■ **WHAT THIS TASK INVOLVES**
Give back the data exactly, with no images.

********

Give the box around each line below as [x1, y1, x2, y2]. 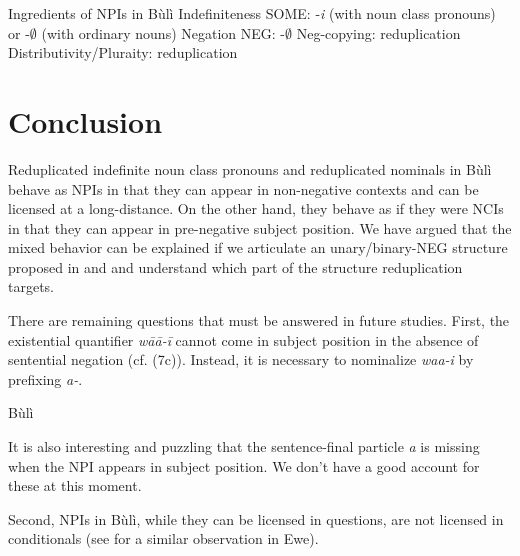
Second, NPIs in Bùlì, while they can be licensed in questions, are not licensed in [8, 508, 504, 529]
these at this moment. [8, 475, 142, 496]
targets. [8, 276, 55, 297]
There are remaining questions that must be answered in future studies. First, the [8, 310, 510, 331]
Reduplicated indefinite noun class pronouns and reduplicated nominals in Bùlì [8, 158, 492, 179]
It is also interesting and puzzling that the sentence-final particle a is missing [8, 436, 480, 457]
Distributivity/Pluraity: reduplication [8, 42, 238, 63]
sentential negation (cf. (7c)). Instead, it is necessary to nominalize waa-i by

********

■ **RESULT OF THIS TASK**
Give the box around each line below as [x1, y1, x2, y2]. 
Second, NPIs in Bùlì, while they can be licensed in questions, are not licensed in [8, 508, 504, 529]
these at this moment. [8, 475, 142, 496]
targets. [8, 276, 55, 297]
There are remaining questions that must be answered in future studies. First, the [8, 310, 510, 331]
Reduplicated indefinite noun class pronouns and reduplicated nominals in Bùlì [8, 158, 492, 179]
It is also interesting and puzzling that the sentence-final particle a is missing [8, 436, 480, 457]
Distributivity/Pluraity: reduplication [8, 42, 238, 63]
sentential negation (cf. (7c)). Instead, it is necessary to nominalize waa-i by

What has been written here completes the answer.